Lenses (use 1 / 2 / 3 of these per --intensity light/standard/deep):
- A — relocation &
internal-gaming: anything merely moved to a helper/extension/static/other section? Accessibility narrowed (public→internal) to drop the surface count with no callers deleted? If nothing is genuinely deleted → reject.
- B — read-model purist: a bespoke projection/predicate/scalar query method added to a read interface (e.g. "GetUsersNamedPeter") → reject (that's LINQ over
<Section>Info). Consumers moved to I<Section>ServiceRead/DTO facts → good. A "new DTO" that's really a bag → reject.
- C — behavior/contract: tests/auth/cache/audit/transaction intact; domain verbs preserved (no generic action/mode dispatcher); removed surface verified dead.
Forbidden moves (reject regardless of score): helper/extension extraction for counts, bespoke read-interface query methods, public→internal to dodge score, parameter/options bags that only hide a signature, generic dispatchers, debt moved to another section, tests removed/weakened.
Cross-section lanes (--cross-section)
The single-section model cannot complete a read-split when the consumer lives in section X and the needed read method lives on section Y's interface — both sides span sections, so each lane defers it. With --cross-section, a lane may own one such slice end-to-end provided: (a) it serializes against any section-level lane touching the same interfaces, and (b) the review panel additionally checks that the move reduces, not relocates, cross-section coupling (adding a read method to Y's interface so X can drop a full/write-service dependency is a reduction; growing Y's read surface without removing coupling is not). Expanding Y's [SurfaceBudget] to fit the migration is allowed here (see Hard rules).

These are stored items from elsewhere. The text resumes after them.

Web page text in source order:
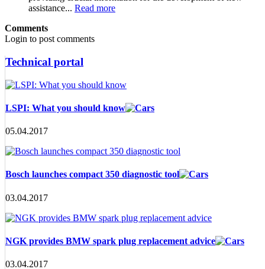
assistance... Read more
Comments
Login to post comments
Technical portal
LSPI: What you should know
05.04.2017
Bosch launches compact 350 diagnostic tool
03.04.2017
NGK provides BMW spark plug replacement advice
03.04.2017
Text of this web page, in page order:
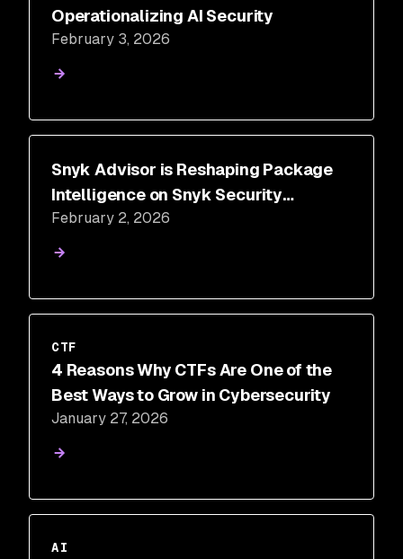
Operationalizing AI Security
February 3, 2026
Snyk Advisor is Reshaping Package
Intelligence on Snyk Security
Database
February 2, 2026
CTF
4 Reasons Why CTFs Are One of the
Best Ways to Grow in Cybersecurity
January 27, 2026
AI

Orchestration (workflow mode)
Use scripts/refactor-swarm.workflow.mjs as the template. The args global is unreliable in the harness — after Phase 0, hardcode the lane block (section/group/branch/wt + baseline sha + paths) directly in the script, then launch with Workflow({scriptPath}). Lanes run in parallel(...); each lane is internally sequential (scan → iterations → PR); the review panel uses parallel over lenses. Wrap every agent() in safe() so a transient API 500 fails one iteration, not the lane. The script journals each agent(), so a dead run resumes from cache via Workflow({scriptPath, resumeFromRunId}).

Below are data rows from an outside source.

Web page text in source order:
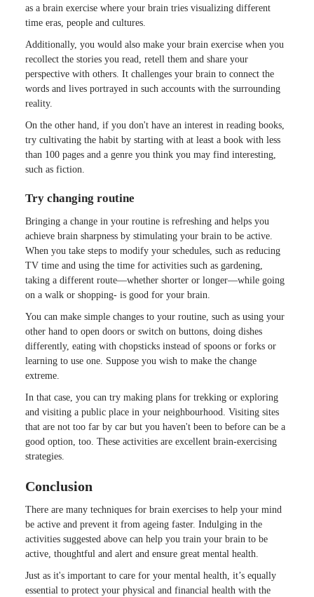
as a brain exercise where your brain tries visualizing different
time eras, people and cultures.
Additionally, you would also make your brain exercise when you
recollect the stories you read, retell them and share your
perspective with others. It challenges your brain to connect the
words and lives portrayed in such accounts with the surrounding
reality.
On the other hand, if you don't have an interest in reading books,
try cultivating the habit by starting with at least a book with less
than 100 pages and a genre you think you may find interesting,
such as fiction.
Try changing routine
Bringing a change in your routine is refreshing and helps you
achieve brain sharpness by stimulating your brain to be active.
When you take steps to modify your schedules, such as reducing
TV time and using the time for activities such as gardening,
taking a different route—whether shorter or longer—while going
on a walk or shopping- is good for your brain.
You can make simple changes to your routine, such as using your
other hand to open doors or switch on buttons, doing dishes
differently, eating with chopsticks instead of spoons or forks or
learning to use one. Suppose you wish to make the change
extreme.
In that case, you can try making plans for trekking or exploring
and visiting a public place in your neighbourhood. Visiting sites
that are not too far by car but you haven't been to before can be a
good option, too. These activities are excellent brain-exercising
strategies.
Conclusion
There are many techniques for brain exercises to help your mind
be active and prevent it from ageing faster. Indulging in the
activities suggested above can help you train your brain to be
active, thoughtful and alert and ensure great mental health.
Just as it's important to care for your mental health, it’s equally
essential to protect your physical and financial health with the

Watchdog: after launching, arm a ScheduleWakeup (~1200s) that checks transcript recency + lane commits + PRs; re-arm while running, resumeFromRunId if it died, stop when all lanes have PRs. This survives transient API 500s that would otherwise strand the run.
Output
- One draft PR per lane that landed ≥1 commit, with the section thesis, accepted commits (concept deleted + built-baseline→final Reforge delta + panel verdict), cumulative score movement, rejected candidates with reasons, and remaining high-value work.

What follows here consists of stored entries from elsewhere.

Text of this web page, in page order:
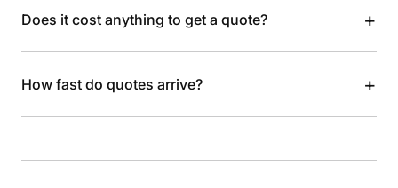
Does it cost anything to get a quote? +
How fast do quotes arrive? +
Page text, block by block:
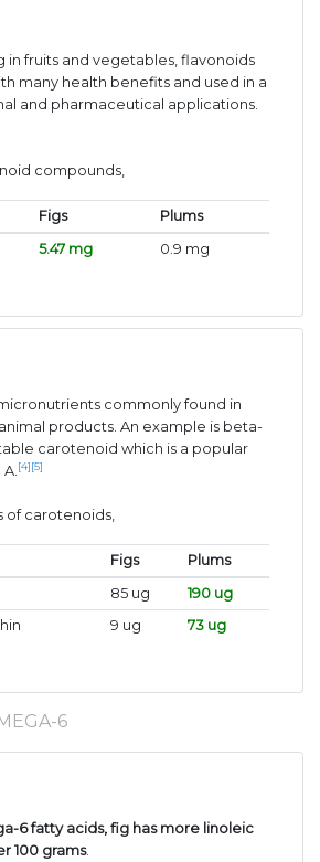
in fruits and vegetables, flavonoids
many health benefits and used in a
and pharmaceutical applications.
compounds,
Figs
Plums
5.47 mg 0.9 mg
commonly found in
products. An example is beta-
carotenoid which is a popular
[4] [5]
of carotenoids,
Figs
Plums
85 ug
190 ug
9 ug 73 ug
6
6 fatty acids, fig has more linoleic
100 grams.
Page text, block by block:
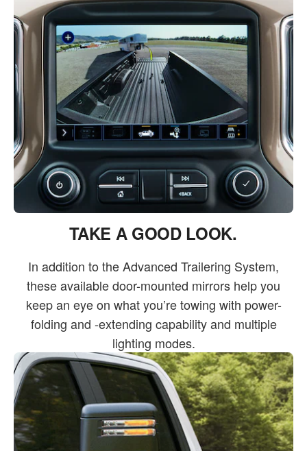
TAKE A GOOD LOOK.
In addition to the Advanced Trailering System,
these available door-mounted mirrors help you
keep an eye on what you’re towing with power-
folding and -extending capability and multiple
lighting modes.
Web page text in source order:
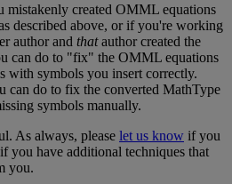
mistakenly created OMML equations
described above, or if you're working
author and that author created the
can do to "fix" the OMML equations
with symbols you insert correctly.
can do to fix the converted MathType
symbols manually.
. As always, please let us know if you
if you have additional techniques that
you.
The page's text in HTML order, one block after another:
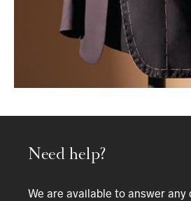
Need help?
We are available to answer any

- A coordinator summary: per-section score movement (built-vs-built), token breakdown, sequential-vs-parallel timing.
- A
needs-owner-approval list: genuine product/design decisions surfaced — overlapping projections to consolidate (which is canonical?), large crosscut restructures, deprecation-program campaigns — i.e. judgment calls, not mechanical refactors. ([SurfaceBudget] raises are NOT on this list — they're allowed in-process.)
- A wave-end docs commit (one PR, by the coordinator — not per-lane, to avoid conflicting edits) updating the Section Refactor History table in
docs/architecture/maintenance-log.md: Last Lane (date + PR) and Post-Lane Score (final built section score) for each served section, plus a re-snapshot of the Score column for all sections.